I enjoyed Heavy Metal Horror, though it's far from what I expected it to be. It's not a horror movie; there's nothing camp here, even the parts that would be under different circumstances like the cheesy demonic book. It's more of a drama that reaches into horror territory towards the end, a slow paced one that's all the slower because of the approach taken to mix documentary footage with a reenactment and because it spends far more time than is usual grounding the story in reality. Musicians will surely subconsciously nod their heads while watching this movie because the little details are so true, like the band taking time after their performance to deconstruct their show and all their little mistakes. I wonder if any ladies of the evening watching might do the same, Julia so often talking but not talking or detailing the things she'll do and the things she won't. In the end, it's a sort of art film, something you might expect to watch on IFC or the Sundance Channel rather than on FearNet.

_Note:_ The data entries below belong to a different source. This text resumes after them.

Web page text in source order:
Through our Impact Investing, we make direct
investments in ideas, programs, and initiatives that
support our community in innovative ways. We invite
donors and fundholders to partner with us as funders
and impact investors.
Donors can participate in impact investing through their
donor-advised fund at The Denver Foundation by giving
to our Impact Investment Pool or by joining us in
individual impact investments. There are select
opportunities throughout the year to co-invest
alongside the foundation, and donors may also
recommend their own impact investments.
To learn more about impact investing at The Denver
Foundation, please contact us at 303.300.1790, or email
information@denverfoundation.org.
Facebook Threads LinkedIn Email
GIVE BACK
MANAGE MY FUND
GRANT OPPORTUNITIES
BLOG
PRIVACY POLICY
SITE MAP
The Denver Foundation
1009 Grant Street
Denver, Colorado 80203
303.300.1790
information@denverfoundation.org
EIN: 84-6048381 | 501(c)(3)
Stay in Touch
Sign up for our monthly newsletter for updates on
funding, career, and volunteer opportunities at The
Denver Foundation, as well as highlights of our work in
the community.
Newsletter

As you might imagine, none of these actors are particularly experienced, but they're all very believable. There's good reason for the band to feel real, of course, given that they are a band; Armifera are a going concern playing gigs in northwestern Canada and festivals like the Calgary Metal Fest and Farmageddon, in the countryside east of Edmonton. Their debut album, Eradication, is also now available and based on what they sound like in this film, it ought to be a good buy. Making an intriguing feature film is surely an original way to build publicity and I wish them well. I have friends in Edmonton, one of whom often stays with us in January, so I'll make it up there one of these years, probably for one of the genre film festivals that sells out up there like DedFest or Deadmonton. Seeing Armifera live on the same trip would be cool. The individual members are characters but not so much that they would thrive outside the band. They're charismatic enough to appear as themselves, but clearly it's music that drives them, not acting.

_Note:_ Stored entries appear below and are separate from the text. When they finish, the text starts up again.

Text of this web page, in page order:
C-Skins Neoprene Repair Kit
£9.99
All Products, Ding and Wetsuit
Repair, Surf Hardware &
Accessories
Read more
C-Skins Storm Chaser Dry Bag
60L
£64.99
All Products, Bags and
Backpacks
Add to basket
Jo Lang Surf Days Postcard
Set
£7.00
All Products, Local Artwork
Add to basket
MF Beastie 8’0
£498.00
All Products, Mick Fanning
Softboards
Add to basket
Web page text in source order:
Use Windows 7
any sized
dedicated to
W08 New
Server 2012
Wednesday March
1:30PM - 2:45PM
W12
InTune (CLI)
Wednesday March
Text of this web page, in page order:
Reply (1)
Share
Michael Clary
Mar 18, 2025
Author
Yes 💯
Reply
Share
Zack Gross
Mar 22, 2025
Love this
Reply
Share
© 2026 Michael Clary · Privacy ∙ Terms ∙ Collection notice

Of course, the film's approach really doesn't call for acting, mostly calling instead for its cast members to act as naturally as possible. While Anthony Rotondi does get to shout a lot, the only one who really gets the opportunity to act here is Daphnee Hanrahan as the modern day Julia. IMDb only details one previous picture for her, Bridges Over Montreal, a Canadian romcom in which she presumably goes on one of the five memorable first dates that it covers, which all take place, as you might expect, on Montreal bridges. That would seem like a notably different role to this one and I'd be interested to see how she does. This is hardly the sort of movie that allows us to really gauge her talent. She's believable in the role of a hooker wanting to not be a hooker and she gets enough little quirks of character in there to become memorable. In many ways the film itself does the same thing. It doesn't seem to do much, but it does it uniquely and it's all the more memorable for that. It's definitely not your usual horror flick but it's still worth a look.